I see what you are talking about now.

> >> @@ -2055,9 +2056,9 @@ static int ethtool_get_stats(struct net_device *dev, void __user *useraddr)
> >> if (copy_from_user(&stats, useraddr, sizeof(stats)))
> >> return -EFAULT;
> >>
> >> - stats.n_stats = n_stats;
> >> + stats.n_stats = min_t(u32, stats.n_stats, n_stats);
> >>
> >> - if (n_stats) {
> >> + if (stats.n_stats) {
> >> data = vzalloc(array_size(n_stats, sizeof(u64)));
> >> if (!data)
> >> return -ENOMEM;
> >
> > Same here. We should be using n_stats, not stats.n_stats and adjust
> > before you do the final copy.
> >
> >> @@ -2070,7 +2071,8 @@ static int ethtool_get_stats(struct net_device *dev, void __user *useraddr)

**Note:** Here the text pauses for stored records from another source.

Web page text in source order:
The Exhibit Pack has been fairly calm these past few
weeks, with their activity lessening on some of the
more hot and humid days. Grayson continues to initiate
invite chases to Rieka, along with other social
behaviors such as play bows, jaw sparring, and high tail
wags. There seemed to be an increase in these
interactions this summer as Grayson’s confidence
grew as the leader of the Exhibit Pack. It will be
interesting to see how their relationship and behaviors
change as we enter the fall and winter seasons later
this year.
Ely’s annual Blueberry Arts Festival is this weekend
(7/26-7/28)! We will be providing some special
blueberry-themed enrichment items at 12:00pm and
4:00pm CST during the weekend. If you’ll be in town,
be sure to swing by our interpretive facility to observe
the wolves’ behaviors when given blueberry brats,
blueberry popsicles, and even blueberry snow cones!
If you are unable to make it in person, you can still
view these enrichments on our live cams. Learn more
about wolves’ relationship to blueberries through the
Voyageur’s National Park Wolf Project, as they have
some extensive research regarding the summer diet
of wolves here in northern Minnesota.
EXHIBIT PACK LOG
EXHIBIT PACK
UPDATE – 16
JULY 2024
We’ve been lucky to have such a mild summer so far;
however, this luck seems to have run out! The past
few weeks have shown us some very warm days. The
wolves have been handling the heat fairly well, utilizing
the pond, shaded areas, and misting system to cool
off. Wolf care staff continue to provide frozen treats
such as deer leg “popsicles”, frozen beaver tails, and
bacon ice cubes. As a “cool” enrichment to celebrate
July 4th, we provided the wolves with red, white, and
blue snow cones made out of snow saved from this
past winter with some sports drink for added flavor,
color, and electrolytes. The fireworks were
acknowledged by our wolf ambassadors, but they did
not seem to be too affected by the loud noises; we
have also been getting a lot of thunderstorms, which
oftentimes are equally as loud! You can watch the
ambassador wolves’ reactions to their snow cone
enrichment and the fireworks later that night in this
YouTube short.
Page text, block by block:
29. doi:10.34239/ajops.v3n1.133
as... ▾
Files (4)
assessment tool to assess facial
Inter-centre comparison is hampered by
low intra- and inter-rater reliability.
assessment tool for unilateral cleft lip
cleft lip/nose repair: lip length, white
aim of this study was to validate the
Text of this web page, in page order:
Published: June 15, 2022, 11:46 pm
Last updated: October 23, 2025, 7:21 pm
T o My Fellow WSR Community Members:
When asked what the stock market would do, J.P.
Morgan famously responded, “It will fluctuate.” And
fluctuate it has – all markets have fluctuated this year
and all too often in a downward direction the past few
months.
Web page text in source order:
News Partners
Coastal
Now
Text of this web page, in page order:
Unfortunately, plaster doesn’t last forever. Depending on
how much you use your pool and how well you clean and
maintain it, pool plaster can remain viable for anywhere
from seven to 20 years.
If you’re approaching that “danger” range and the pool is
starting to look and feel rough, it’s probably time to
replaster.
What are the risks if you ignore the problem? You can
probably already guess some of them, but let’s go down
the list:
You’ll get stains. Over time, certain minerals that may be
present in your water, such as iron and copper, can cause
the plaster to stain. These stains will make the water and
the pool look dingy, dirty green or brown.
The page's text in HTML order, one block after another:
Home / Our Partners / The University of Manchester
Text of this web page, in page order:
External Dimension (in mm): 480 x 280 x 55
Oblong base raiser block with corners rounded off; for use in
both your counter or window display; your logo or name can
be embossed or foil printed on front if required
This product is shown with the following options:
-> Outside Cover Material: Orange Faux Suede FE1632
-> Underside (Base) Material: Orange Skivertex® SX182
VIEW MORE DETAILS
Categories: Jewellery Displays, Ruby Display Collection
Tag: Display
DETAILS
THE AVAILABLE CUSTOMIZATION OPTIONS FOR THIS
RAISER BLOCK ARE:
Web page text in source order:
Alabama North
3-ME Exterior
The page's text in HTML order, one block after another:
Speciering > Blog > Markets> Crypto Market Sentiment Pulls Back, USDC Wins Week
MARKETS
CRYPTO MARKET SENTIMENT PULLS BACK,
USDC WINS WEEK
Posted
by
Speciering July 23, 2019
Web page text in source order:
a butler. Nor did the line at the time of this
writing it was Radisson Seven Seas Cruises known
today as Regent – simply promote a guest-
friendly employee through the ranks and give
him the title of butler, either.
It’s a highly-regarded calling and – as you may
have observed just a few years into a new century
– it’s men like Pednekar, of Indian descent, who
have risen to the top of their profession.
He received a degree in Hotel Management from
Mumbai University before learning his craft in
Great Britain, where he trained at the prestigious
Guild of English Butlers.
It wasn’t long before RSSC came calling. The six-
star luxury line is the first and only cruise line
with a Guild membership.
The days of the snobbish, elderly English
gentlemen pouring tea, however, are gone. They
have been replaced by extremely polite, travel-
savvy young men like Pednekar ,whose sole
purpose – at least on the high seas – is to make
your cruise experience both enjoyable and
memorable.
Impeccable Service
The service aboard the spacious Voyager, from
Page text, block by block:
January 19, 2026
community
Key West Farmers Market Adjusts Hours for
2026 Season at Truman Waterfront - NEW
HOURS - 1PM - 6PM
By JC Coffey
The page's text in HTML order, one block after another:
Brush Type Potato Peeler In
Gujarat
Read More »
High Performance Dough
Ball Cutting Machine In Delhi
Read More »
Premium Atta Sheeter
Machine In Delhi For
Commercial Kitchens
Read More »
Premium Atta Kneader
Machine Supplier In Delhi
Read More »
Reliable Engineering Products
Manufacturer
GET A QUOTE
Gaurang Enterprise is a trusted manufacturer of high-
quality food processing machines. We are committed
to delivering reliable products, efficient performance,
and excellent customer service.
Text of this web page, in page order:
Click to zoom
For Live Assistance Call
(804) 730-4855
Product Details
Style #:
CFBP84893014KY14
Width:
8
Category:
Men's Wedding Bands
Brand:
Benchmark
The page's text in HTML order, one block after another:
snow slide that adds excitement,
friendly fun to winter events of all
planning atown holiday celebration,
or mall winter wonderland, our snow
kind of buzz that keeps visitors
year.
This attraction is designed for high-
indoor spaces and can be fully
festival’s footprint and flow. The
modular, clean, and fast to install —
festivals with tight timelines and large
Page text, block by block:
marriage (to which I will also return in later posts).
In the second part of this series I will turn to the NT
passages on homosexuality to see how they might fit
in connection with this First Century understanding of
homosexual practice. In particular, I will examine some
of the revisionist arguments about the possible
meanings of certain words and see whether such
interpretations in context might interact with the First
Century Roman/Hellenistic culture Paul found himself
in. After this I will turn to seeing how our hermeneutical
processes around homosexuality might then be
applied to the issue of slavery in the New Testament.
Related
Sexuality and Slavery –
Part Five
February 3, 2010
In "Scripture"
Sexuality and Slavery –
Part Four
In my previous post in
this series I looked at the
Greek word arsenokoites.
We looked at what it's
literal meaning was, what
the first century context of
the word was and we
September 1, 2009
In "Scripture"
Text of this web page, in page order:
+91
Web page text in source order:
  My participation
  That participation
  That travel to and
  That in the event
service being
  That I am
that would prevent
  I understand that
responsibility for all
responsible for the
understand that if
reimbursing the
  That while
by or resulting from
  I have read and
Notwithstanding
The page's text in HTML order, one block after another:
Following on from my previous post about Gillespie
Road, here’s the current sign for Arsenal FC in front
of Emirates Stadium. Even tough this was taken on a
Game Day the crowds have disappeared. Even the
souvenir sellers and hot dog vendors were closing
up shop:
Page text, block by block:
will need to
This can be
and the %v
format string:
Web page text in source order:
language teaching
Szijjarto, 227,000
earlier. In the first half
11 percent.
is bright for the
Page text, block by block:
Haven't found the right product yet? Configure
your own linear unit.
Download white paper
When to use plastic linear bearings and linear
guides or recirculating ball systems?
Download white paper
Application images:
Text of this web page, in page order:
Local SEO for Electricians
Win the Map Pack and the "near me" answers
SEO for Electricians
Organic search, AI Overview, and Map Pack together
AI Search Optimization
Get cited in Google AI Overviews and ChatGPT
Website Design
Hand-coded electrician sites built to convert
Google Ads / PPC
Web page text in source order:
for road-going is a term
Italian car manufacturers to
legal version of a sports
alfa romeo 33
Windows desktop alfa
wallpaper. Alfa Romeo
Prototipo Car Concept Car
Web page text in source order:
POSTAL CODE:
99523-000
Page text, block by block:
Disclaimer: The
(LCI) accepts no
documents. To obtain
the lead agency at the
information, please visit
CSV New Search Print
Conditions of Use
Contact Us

> >> if (copy_to_user(useraddr, &stats, sizeof(stats)))
> >> goto out;
> >> useraddr += sizeof(stats);
> >> - if (n_stats && copy_to_user(useraddr, data, array_size(n_stats, sizeof(u64))))
> >> + if (stats.n_stats &&
> >> + copy_to_user(useraddr, data, array_size(stats.n_stats, sizeof(u64))))
> >> goto out;
> >> ret = 0;
> >>
> >
> > Again. I am not sure what value is being added. If n_stats is 0 then I
> > am pretty sure this will do nothing anyway.
> >
>
> Not really no, n_stats is returned value, and stats.n_stats is adjusted value,
> if the adjusted stats.n_stats is 0, we avoid memory allocation and setting data ptr
> to NULL, copy_to_user() with NULL ptr maybe cause warn log.

I see now. So data is NULL if stats.n_stats is 0.